> **Task details**: Extract the text of every entry below exactly; leave images out.

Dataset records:
----

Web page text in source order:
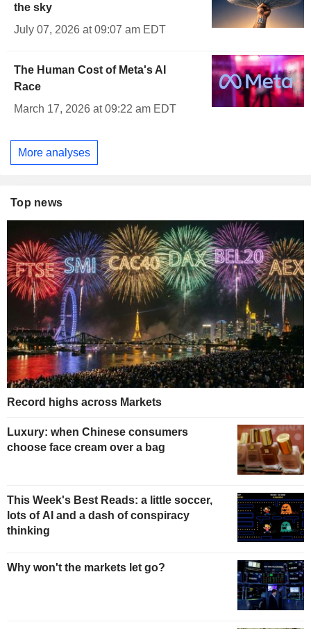
the sky
July 07, 2026 at 09:07 am EDT
The Human Cost of Meta's AI
Race
March 17, 2026 at 09:22 am EDT
More analyses
Top news
Record highs across Markets
Luxury: when Chinese consumers
choose face cream over a bag
This Week's Best Reads: a little soccer,
lots of AI and a dash of conspiracy
thinking
Why won't the markets let go?
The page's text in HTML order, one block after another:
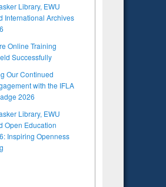
Library, EWU
International Archives
Online Training
Successfully
Our Continued
with the IFLA
2026
Library, EWU
Open Education
Inspiring Openness
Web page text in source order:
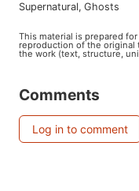
supernatural, ghosts
This material is prepared
reproduction of the original
the work (text, structure,
Comments
Log in to comment
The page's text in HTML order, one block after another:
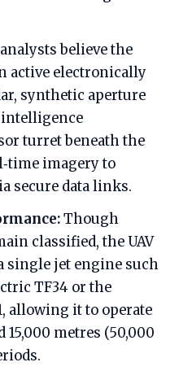
believe the
active electronically
synthetic aperture
turret beneath the
imagery to
secure data links.
Though
classified, the UAV
single jet engine such
TF34 or the
allowing it to operate
metres (50,000
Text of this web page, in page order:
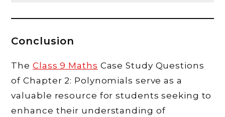
Conclusion
TheClass 9 Maths Case Study Questions
of Chapter 2: Polynomials serve as a
valuable resource for students seeking to
enhance their understanding of
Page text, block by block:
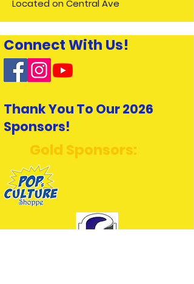
Located on Central Ave
Connect With Us!
Thank You To Our 2026
Sponsors!
Gold Sponsors:
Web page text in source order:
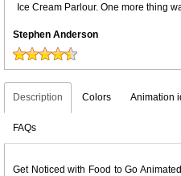
Ice Cream Parlour. One more thing
Stephen Anderson
Description Colors Animation
FAQs
Get Noticed with Food to Go
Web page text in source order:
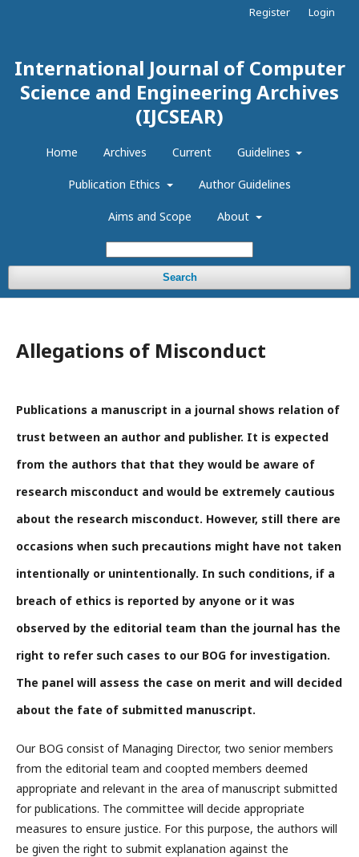
International Journal of Computer
Science and Engineering Archives
(IJCSEAR)
Home Archives Current Guidelines
Publication Ethics Author Guidelines
Aims and Scope About
Search
Register Login
Allegations of Misconduct
Publications a manuscript in a journal shows relation of
trust between an author and publisher. It is expected
from the authors that that they would be aware of
research misconduct and would be extremely cautious
about the research misconduct. However, still there are
occasions when such precautions might have not taken
intentionally or unintentionally. In such conditions, if a
breach of ethics is reported by anyone or it was
observed by the editorial team than the journal has the
right to refer such cases to our BOG for investigation.
The panel will assess the case on merit and will decided
about the fate of submitted manuscript.
Our BOG consist of Managing Director, two senior members
from the editorial team and coopted members deemed
appropriate and relevant in the area of manuscript submitted
for publications. The committee will decide appropriate
measures to ensure justice. For this purpose, the authors will
be given the right to submit explanation against the
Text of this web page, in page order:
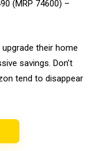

----

> **Problem solution**:
Web page text in source order:
the sky
July 07, 2026 at 09:07 am EDT
The Human Cost of Meta's AI
Race
March 17, 2026 at 09:22 am EDT
More analyses
Top news
Record highs across Markets
Luxury: when Chinese consumers
choose face cream over a bag
This Week's Best Reads: a little soccer,
lots of AI and a dash of conspiracy
thinking
Why won't the markets let go?
The page's text in HTML order, one block after another:
Library, EWU
International Archives
Online Training
Successfully
Our Continued
with the IFLA
2026
Library, EWU
Open Education
Inspiring Openness
Web page text in source order:
supernatural, ghosts
This material is prepared
reproduction of the original
the work (text, structure,
Comments
Log in to comment
The page's text in HTML order, one block after another:
believe the
active electronically
synthetic aperture
turret beneath the
imagery to
secure data links.
Though
classified, the UAV
single jet engine such
TF34 or the
allowing it to operate
metres (50,000
Text of this web page, in page order:
Conclusion
TheClass 9 Maths Case Study Questions
of Chapter 2: Polynomials serve as a
valuable resource for students seeking to
enhance their understanding of
Page text, block by block:
Located on Central Ave
Connect With Us!
Thank You To Our 2026
Sponsors!
Gold Sponsors:
Web page text in source order:
Ice Cream Parlour. One more thing
Stephen Anderson
Description Colors Animation
FAQs
Get Noticed with Food to Go
Web page text in source order:
International Journal of Computer
Science and Engineering Archives
(IJCSEAR)
Home Archives Current Guidelines
Publication Ethics Author Guidelines
Aims and Scope About
Search
Register Login
Allegations of Misconduct
Publications a manuscript in a journal shows relation of
trust between an author and publisher. It is expected
from the authors that that they would be aware of
research misconduct and would be extremely cautious
about the research misconduct. However, still there are
occasions when such precautions might have not taken
intentionally or unintentionally. In such conditions, if a
breach of ethics is reported by anyone or it was
observed by the editorial team than the journal has the
right to refer such cases to our BOG for investigation.
The panel will assess the case on merit and will decided
about the fate of submitted manuscript.
Our BOG consist of Managing Director, two senior members
from the editorial team and coopted members deemed
appropriate and relevant in the area of manuscript submitted
for publications. The committee will decide appropriate
measures to ensure justice. For this purpose, the authors will
be given the right to submit explanation against the
Text of this web page, in page order:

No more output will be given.